Domestic fundamentals have improved but negative risk re-pricing could prevent spreads from narrowing. Current Ecuadoran spreads relative to EM surpass the levels before Guillermo Lasso was elected President on 11 April (see Chart 2). Back then, polls showed a tight race between Lasso and the correist candidate Andrés Arauz (see our Ecuador Economics & Strategy: Election preview: Tipping point, 07 April 2021). We believe that political risks back then were far more severe than those currently stemming from opposition lawmakers and indigenous movements.

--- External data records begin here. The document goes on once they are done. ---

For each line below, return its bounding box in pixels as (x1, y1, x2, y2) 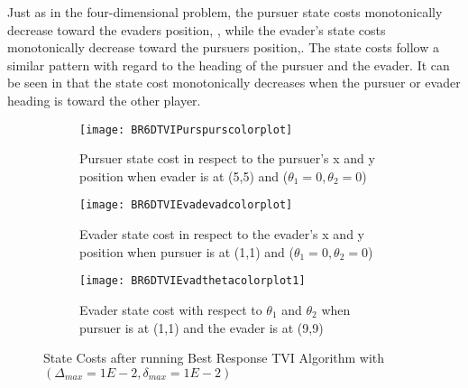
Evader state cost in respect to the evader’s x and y (79, 225, 364, 244)
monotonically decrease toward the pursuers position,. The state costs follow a (7, 38, 439, 57)
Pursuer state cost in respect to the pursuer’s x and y (79, 149, 375, 168)
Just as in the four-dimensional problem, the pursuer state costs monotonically (7, 3, 443, 21)
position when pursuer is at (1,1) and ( (79, 242, 294, 261)
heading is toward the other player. (7, 90, 201, 109)
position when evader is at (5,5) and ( (79, 166, 289, 185)
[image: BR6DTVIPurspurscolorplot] (79, 123, 293, 136)
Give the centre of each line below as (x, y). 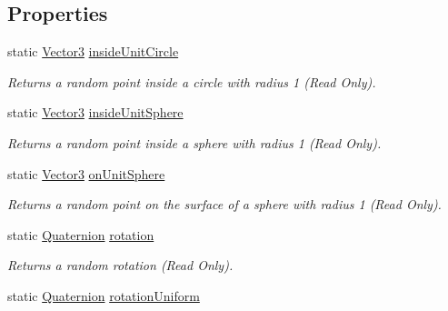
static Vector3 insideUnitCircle (93, 51)
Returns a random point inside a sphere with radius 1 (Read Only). (194, 142)
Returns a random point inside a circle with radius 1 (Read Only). (192, 81)
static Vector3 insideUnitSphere (95, 112)
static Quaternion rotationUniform (104, 295)
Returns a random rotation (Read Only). (120, 265)
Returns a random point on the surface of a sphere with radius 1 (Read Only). (224, 204)
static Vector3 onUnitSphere (86, 173)
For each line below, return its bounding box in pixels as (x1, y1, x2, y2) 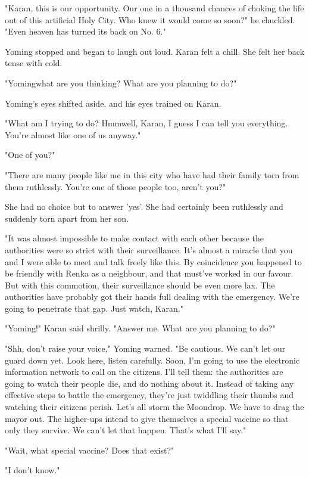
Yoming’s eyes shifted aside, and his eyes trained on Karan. (5, 97, 221, 109)
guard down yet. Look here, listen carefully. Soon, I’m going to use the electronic (5, 353, 300, 366)
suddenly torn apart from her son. (5, 212, 129, 224)
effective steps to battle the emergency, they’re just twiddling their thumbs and (5, 389, 294, 401)
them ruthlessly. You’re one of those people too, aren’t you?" (5, 180, 226, 193)
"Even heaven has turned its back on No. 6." (5, 25, 166, 38)
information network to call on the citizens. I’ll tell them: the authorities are (5, 365, 283, 378)
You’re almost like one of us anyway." (5, 128, 141, 141)

Furthermore, back then oil prices were significantly below current levels, making Ecuadorean bonds look oversold from a fundamental perspective. Therefore, Ecuadorean bonds would make a good overweight bid in a global risk-on scenario (see To the tune of global factors ) to materialise. But in a high-for-longer interest rates scenario (“stagflation”) the appetite for high beta credits such as Ecuador would be subject to a severe blow. In that case, recent and supportive domestic news might not suffice to compensate for increased risk aversion. Valuations seem enticing but risk is also high. We do not see a compelling risk-reward, particularly of long-dated notes, in an environment where the case for the “stagflation” scenario is building up.